◆ **Exercise material**
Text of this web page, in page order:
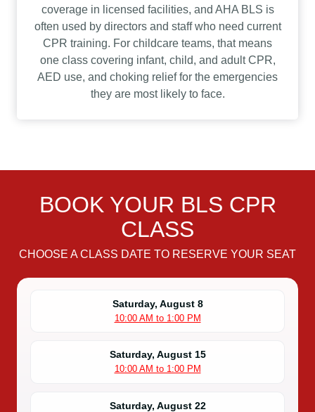
coverage in licensed facilities, and AHA BLS is
often used by directors and staff who need current
CPR training. For childcare teams, that means
one class covering infant, child, and adult CPR,
AED use, and choking relief for the emergencies
they are most likely to face.
BOOK YOUR BLS CPR
CLASS
CHOOSE A CLASS DATE TO RESERVE YOUR SEAT
Saturday, August 8
10:00 AM to 1:00 PM
Saturday, August 15
10:00 AM to 1:00 PM
Saturday, August 22
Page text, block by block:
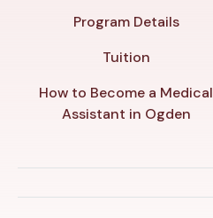
Program Details
Tuition
How to Become a Medical
Assistant in Ogden
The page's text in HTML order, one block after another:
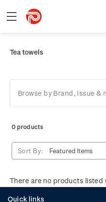
Tea towels
Browse by Brand, Issue &
0 products
Sort By:
There are no products listed
Quick links
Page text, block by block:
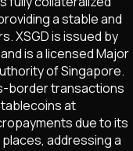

◆ **What you will do**
Although the entries contain pictures, reproduce only the rest, exactly as written.

◆ **Expected answer**
Text of this web page, in page order:
coverage in licensed facilities, and AHA BLS is
often used by directors and staff who need current
CPR training. For childcare teams, that means
one class covering infant, child, and adult CPR,
AED use, and choking relief for the emergencies
they are most likely to face.
BOOK YOUR BLS CPR
CLASS
CHOOSE A CLASS DATE TO RESERVE YOUR SEAT
Saturday, August 8
10:00 AM to 1:00 PM
Saturday, August 15
10:00 AM to 1:00 PM
Saturday, August 22
Page text, block by block:
Program Details
Tuition
How to Become a Medical
Assistant in Ogden
The page's text in HTML order, one block after another:
Tea towels
Browse by Brand, Issue &
0 products
Sort By:
There are no products listed
Quick links
Page text, block by block:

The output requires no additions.